Segment Start: Dataset excerpts

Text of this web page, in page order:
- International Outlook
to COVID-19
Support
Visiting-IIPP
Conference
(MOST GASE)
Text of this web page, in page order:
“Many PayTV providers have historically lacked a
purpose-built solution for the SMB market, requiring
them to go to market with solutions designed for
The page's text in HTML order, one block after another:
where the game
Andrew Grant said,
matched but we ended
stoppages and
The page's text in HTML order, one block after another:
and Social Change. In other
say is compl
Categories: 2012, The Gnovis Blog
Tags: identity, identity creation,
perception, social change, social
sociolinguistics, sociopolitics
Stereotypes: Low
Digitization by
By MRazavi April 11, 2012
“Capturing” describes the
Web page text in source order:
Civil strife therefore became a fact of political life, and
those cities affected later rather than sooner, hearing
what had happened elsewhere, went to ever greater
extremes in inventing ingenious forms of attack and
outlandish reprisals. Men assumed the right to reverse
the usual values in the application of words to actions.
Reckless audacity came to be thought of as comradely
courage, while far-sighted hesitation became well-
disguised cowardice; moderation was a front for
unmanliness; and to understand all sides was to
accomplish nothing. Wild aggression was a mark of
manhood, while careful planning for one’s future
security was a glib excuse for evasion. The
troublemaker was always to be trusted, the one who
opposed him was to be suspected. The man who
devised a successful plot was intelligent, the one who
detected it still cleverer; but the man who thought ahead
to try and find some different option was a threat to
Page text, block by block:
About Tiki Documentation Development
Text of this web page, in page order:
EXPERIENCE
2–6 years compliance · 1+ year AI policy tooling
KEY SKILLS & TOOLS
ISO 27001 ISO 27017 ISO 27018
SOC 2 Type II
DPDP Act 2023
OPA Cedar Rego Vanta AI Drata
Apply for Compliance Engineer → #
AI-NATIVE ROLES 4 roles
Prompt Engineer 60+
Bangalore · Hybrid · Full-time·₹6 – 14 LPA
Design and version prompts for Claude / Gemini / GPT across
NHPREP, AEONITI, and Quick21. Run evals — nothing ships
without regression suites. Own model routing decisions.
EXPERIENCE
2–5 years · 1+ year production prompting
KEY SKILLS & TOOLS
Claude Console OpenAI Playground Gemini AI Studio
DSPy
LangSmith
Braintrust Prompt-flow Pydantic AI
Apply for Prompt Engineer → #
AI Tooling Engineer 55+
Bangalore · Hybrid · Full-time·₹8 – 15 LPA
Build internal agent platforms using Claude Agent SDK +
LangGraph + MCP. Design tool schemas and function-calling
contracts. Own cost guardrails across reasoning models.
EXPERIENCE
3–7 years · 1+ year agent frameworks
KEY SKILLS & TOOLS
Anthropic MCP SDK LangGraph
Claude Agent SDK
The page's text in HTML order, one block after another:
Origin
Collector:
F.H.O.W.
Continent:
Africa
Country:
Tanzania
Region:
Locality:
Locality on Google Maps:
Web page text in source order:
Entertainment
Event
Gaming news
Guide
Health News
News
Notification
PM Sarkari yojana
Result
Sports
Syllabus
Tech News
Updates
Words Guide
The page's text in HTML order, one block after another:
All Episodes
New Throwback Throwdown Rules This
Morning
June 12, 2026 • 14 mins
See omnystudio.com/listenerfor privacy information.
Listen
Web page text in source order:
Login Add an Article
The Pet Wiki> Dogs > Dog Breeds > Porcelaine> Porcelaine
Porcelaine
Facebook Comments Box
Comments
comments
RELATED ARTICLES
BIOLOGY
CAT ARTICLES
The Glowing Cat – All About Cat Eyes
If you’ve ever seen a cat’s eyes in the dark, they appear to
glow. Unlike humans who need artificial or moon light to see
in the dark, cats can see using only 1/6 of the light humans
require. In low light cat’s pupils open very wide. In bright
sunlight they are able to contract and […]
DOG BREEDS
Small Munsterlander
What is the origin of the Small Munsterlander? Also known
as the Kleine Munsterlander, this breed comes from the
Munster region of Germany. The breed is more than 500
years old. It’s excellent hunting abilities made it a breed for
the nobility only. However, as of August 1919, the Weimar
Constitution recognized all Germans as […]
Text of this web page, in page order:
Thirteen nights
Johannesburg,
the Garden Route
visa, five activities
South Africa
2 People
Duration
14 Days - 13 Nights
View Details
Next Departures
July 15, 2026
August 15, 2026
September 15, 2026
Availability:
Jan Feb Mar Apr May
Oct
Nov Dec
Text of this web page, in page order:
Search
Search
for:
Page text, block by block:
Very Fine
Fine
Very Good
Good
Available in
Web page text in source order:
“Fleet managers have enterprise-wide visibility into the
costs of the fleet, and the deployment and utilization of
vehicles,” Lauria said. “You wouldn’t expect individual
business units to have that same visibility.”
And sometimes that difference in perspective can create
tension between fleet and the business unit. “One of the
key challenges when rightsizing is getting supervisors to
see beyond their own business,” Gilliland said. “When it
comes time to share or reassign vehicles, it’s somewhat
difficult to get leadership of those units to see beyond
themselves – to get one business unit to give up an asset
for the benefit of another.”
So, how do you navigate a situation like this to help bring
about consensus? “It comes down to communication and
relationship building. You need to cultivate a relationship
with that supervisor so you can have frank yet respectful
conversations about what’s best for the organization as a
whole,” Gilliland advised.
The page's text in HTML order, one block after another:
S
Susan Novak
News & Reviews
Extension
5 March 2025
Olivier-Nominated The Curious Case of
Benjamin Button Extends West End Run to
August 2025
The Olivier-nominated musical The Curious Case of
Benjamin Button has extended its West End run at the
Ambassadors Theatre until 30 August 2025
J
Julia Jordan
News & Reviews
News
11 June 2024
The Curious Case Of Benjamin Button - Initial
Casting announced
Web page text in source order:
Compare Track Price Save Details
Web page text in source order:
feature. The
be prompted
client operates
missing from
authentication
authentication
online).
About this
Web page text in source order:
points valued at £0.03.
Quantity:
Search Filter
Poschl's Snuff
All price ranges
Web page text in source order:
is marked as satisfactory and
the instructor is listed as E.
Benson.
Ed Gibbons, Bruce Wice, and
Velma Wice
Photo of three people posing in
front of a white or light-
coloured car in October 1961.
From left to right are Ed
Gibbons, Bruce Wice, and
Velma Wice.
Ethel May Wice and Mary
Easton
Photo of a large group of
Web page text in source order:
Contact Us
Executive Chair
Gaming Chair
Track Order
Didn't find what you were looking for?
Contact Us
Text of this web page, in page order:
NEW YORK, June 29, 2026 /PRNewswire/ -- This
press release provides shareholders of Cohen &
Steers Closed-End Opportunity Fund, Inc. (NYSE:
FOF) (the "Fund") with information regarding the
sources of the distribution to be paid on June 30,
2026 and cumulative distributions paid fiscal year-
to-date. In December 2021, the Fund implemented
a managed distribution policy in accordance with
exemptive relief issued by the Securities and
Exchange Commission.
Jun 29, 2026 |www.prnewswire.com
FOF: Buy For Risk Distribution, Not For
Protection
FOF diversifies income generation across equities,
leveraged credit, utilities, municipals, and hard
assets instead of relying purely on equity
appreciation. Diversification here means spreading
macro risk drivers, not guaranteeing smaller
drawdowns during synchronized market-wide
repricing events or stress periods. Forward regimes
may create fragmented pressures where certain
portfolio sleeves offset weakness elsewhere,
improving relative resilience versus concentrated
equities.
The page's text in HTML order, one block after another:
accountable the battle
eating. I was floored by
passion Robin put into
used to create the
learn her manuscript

Segment End: Dataset excerpts

**Work request**
Output exactly the leading lines of the data, up to and including the line marked by "and Social Change. In other".

**Solution to this exercise**
Text of this web page, in page order:
- International Outlook
to COVID-19
Support
Visiting-IIPP
Conference
(MOST GASE)
Text of this web page, in page order:
“Many PayTV providers have historically lacked a
purpose-built solution for the SMB market, requiring
them to go to market with solutions designed for
The page's text in HTML order, one block after another:
where the game
Andrew Grant said,
matched but we ended
stoppages and
The page's text in HTML order, one block after another:
and Social Change. In other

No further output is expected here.